It’s unusual for you to be expressing your misery about your symptoms. I think you must be really suffering. I am sorry. MS is an absolute *¥€=;#!!
I only tried Sativex a couple of times some years ago. It tastes horrible and I didn’t feel it helped at all. I also tried some actual cannabis to see if that helped (a friend who smokes the stuff gave me some!). It didn’t, help that is. I believe that some people respond to CBD/THC (the active ingredients in Sativex and cannabis) and others don’t. I never have.
My rehab neurologist (lovely favourite doctor) did offer me a prescription for Sativex a while back but I refused on the grounds that I didn’t think it would work.
It does work for some people though, so if you’re given a prescription, it won’t hurt to give it a go. The drug leaves your system pretty easily and safely, so it won’t give you any bad side effects. It will just work or it won’t.

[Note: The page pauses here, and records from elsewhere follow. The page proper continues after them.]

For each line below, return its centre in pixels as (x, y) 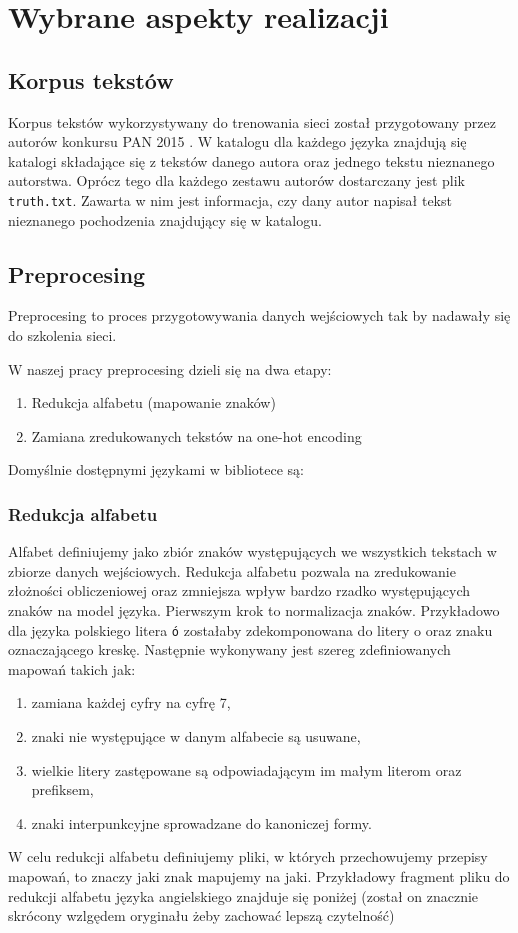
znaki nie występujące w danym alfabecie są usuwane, (196, 736)
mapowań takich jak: (72, 668)
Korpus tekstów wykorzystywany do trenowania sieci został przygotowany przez (252, 121)
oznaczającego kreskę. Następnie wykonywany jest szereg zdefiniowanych (229, 649)
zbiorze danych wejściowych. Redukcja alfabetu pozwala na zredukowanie (232, 570)
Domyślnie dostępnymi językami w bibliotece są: (156, 469)
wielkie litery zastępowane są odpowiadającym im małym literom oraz (246, 769)
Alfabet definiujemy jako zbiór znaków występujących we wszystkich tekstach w (252, 551)

You’ve said you didn’t get on with any of the drugs you’ve tried for spasms an spasticity, but the ones you’ve listed are for neuropathic pain not spasticity. What about Baclofen, or Cloneazepam, even Diazepam? Personally, I couldn’t bear life without Baclofen. I take the maximum amount orally you’re supposed to take and sometimes have an extra one or two. I started taking Clonazepam when I noticed a sort of tremor, it felt like palpitations, but wasn’t. The Clonazepam helps immensely.
I think it takes a lot of trial and error to sort out drug treatments. I agree with you about being a zombie. Certainly Amitriptyline too late in the evening has a ‘hangover’ type feeling the next morning. For years I avoided taking it for that reason. But my rehab doctor (again) told me to take it by 7pm. That did the trick, I got used to it and now take it by 8.30 with no problems.
I hope you get something that just helps with the pain a bit and maybe gives you a good nights sleep.